AK: Not every architect has the luxury, however. I think Tim is talking about architects who don’t want to do the interiors. I am not saying that architects should always do their interiors, but at the very least they should choose the designer that they want to work with, who understands their work.

Decorators envy architects, because architects have technical knowledge about things like drains and structures. Consequently, they are able to get away with much more than the decorator. Architects can dazzle the clients with this expertise. Also, clients are much more involved in the finishes of domestic things inside the house than the actual building itself, because that’s what they see and touch every day. Therefore, it can be incredibly complicated when they have to decide among five different finishes for a door handle. The trick is, actually, you don’t let them know there are choices. Because that can make them crazy.

The architect is usually the luckier of the two, and it’s actually less stressful to be an architect from a decorator’s point of view, because as a decorator there are lots of changes. With an architect, admittedly, you get lots of change orders that drive you crazy. But when you are a decorator and have ordered ten thousand dollars worth of furniture on the client’s say-so, and then they change their mind: “Can you send it back?” It’s not the same as architecture: if the client asks for a copper roof and it’s put on the building, the client can’t say, “I didn’t want a copper roof, I’m not paying for a copper roof.”

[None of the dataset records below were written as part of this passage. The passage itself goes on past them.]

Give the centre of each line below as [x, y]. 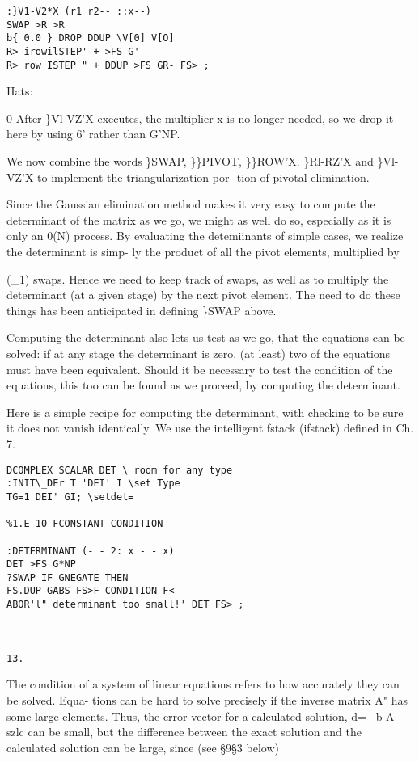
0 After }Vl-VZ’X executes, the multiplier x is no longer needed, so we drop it [200, 118]
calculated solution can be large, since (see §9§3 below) [143, 747]
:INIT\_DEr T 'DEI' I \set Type [93, 484]
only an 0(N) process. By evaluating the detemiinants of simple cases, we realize [205, 236]
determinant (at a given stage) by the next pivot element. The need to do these [203, 295]
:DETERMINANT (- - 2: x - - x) [91, 551]
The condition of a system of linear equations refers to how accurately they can [203, 684]
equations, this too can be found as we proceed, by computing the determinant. [203, 385]
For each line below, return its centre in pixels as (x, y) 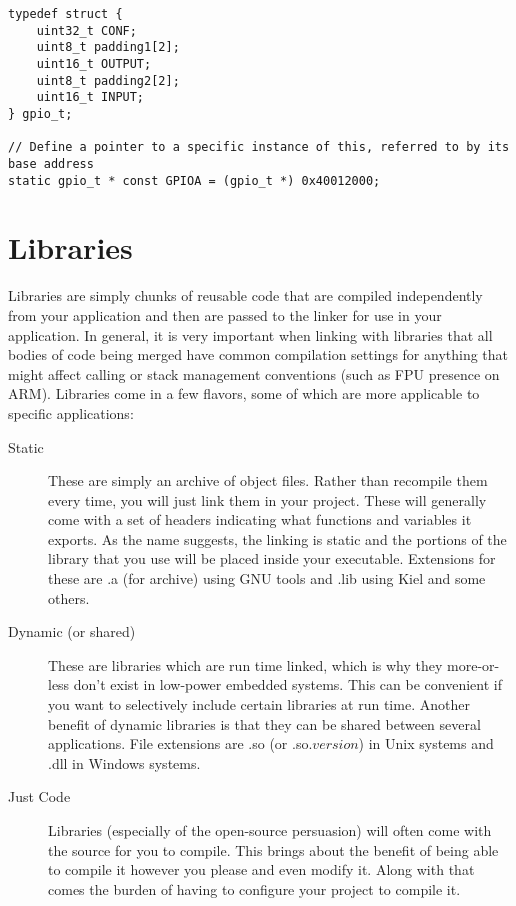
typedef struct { (65, 14)
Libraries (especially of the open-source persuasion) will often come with (270, 830)
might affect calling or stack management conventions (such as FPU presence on (254, 373)
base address (51, 163)
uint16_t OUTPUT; (94, 63)
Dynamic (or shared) (72, 631)
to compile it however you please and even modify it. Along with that (261, 869)
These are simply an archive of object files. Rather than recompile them (268, 480)
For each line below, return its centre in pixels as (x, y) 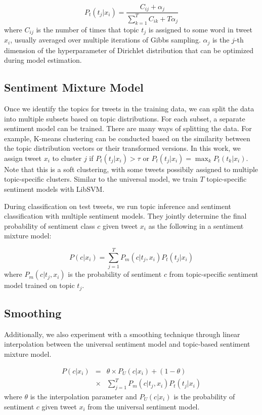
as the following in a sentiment (196, 225)
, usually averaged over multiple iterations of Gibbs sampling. (105, 40)
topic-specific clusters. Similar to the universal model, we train (101, 179)
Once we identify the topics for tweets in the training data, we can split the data (129, 108)
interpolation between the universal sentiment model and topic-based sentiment (127, 344)
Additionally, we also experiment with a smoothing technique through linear (122, 334)
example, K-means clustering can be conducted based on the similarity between (127, 138)
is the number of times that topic (88, 29)
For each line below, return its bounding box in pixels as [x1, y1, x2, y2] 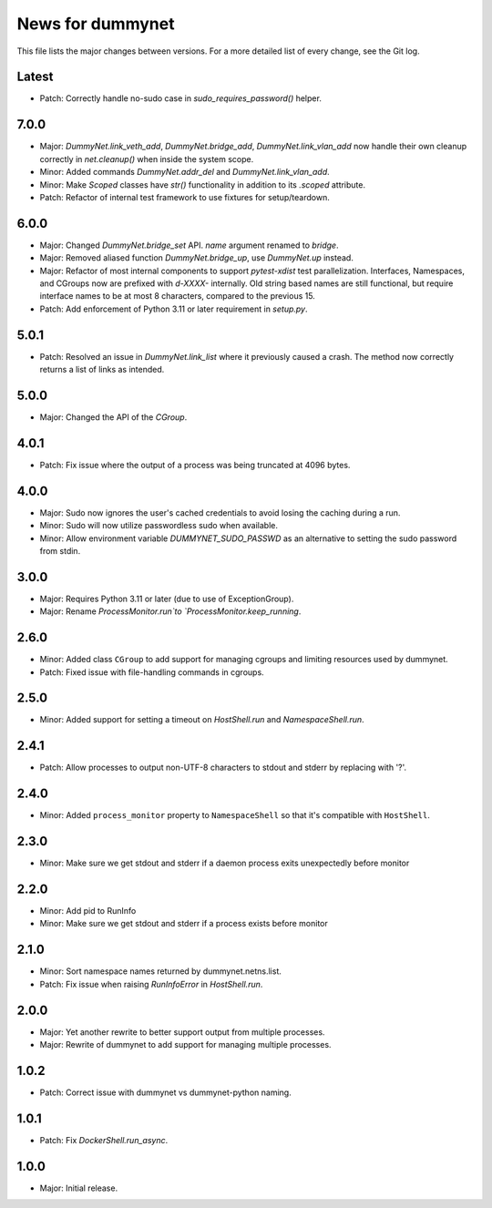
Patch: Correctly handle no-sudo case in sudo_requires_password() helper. [39, 93, 323, 104]
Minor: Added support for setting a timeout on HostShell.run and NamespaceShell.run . [39, 714, 364, 725]
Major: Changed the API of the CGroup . [39, 411, 188, 423]
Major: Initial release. [39, 1182, 118, 1193]
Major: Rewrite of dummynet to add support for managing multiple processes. [39, 1039, 332, 1050]
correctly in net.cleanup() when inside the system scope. [39, 153, 254, 164]
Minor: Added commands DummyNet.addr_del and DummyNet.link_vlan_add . [39, 167, 330, 178]
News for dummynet [16, 14, 175, 34]
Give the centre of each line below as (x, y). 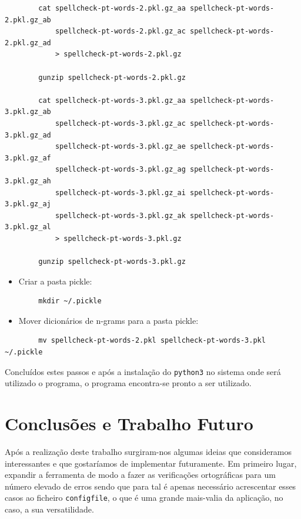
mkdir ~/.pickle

The actual manufacturing wing of the design business is one of the most grossly inefficient industries in America, and the reason they can get away with it is they have an apologist permanently in front of them in the form of the decorator. The decorator is always there explaining to the client why something’s twelve weeks late. And that’s why clients often dislike their decorators. And it’s not their fault. The manufacturers are allowed to exist because the decorator is always there to smooth things over. Take the decorator away and that part of the industry will be forced to be more efficient, like Pottery Barn and Crate and Barrel. Those companies couldn’t stay in business if they were like the companies, let’s say, in the Pacific Design Center, bless their hearts.

When you go into a showroom in the PDC and you select ten fabric samples, you will find—when you have seen all the fabric, and you start writing out your order—that probably only three or four are available. They have been discontinued. And you ask yourself, “Why don’t they take them off the floor?” Or you put the order in, you’ve got client approval, you’ve got the sample. And three weeks later it comes back, “Oh no, we can’t fill your order. Its just been discontinued.” And you think, “Oh, my God.” So you have to go through the whole process again.

arcCA: So you have convinced the client that this is the best thing in the universe. Then you have to go back to them and say, “Well, now we can’t get the best thing. How about the next best thing?”

AK: And does that make you look good? I don’t think so. No wonder clients have trouble with decorators. Decorators are the whipping posts of the design world!